Jonathan Cohen, Resource America CEO and President, commented, "Our first fiscal quarter showed solid profitability after the two previous quarters were essentially break even.
We are seeing the benefits from having narrowed our focus on our real estate, corporate loans and leasing businesses. In doing so, we have tailored our approach and our business models to changed economic times, but we have maintained our long-standing objective of developing and growing businesses with scalable platforms.
The financial crisis of 2007-2009 did cause great damage, but we are now seeing many opportunities in our businesses. Including commitments from institutional and joint venture partners, we have approximately $500.0 million of capital to invest.

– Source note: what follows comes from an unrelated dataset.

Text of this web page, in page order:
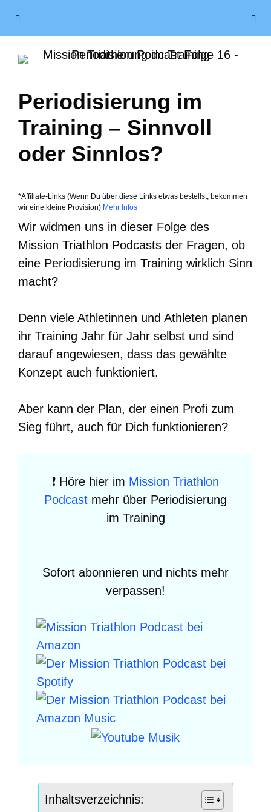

As we continue to raise capital in this environment for our managed businesses, including Resource Capital, Resource Real Estate Opportunity REIT, Inc. and Apidos Opportunity Fund, we will focus on profitability across all of our businesses.
(He didn’t note leasing. The SEC filing as noted in the article above shows much downsizing and a change of direction away from the lease broker marketplace especially.).